Dataset excerpts:
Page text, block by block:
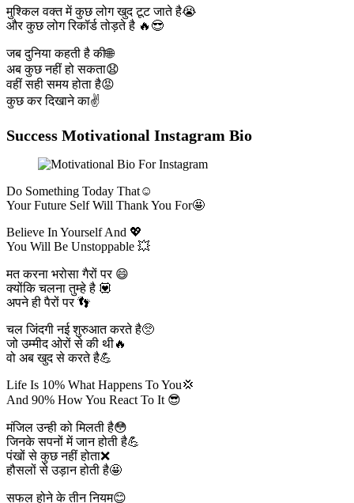
मुश्किल वक्त में कुछ लोग खुद टूट जाते है😭
और कुछ लोग रिकॉर्ड तोड़ते है 🔥😎
जब दुनिया कहती है की🌐
अब कुछ नहीं हो सकता😧
वहीं सही समय होता है😡
कुछ कर दिखाने का✌️
Success Motivational Instagram Bio
Do Something Today That☺️
Your Future Self Will Thank You For🤩
Believe In Yourself And 💖
You Will Be Unstoppable 💥
मत करना भरोसा गैरों पर 😄
क्योंकि चलना तुम्हे है 💟
अपने ही पैरों पर 👣
चल जिंदगी नई शुरुआत करते है🥺
जो उम्मीद ओरों से की थी🔥
वो अब खुद से करते है💪
Life Is 10% What Happens To You💢
And 90% How You React To It 😎
मंजिल उन्ही को मिलती है😳
जिनके सपनों में जान होती है💪
पंखों से कुछ नहीं होता❌️
हौसलों से उड़ान होती है🤩
सफल होने के तीन नियम😊

WHAT YOU HAVE TO DO:
Give the lines from the one containing "मत करना भरोसा गैरों पर 😄" through the end of the entries again, exactly as written and with no other lines.

EXPECTED ANSWER:
मत करना भरोसा गैरों पर 😄
क्योंकि चलना तुम्हे है 💟
अपने ही पैरों पर 👣
चल जिंदगी नई शुरुआत करते है🥺
जो उम्मीद ओरों से की थी🔥
वो अब खुद से करते है💪
Life Is 10% What Happens To You💢
And 90% How You React To It 😎
मंजिल उन्ही को मिलती है😳
जिनके सपनों में जान होती है💪
पंखों से कुछ नहीं होता❌️
हौसलों से उड़ान होती है🤩
सफल होने के तीन नियम😊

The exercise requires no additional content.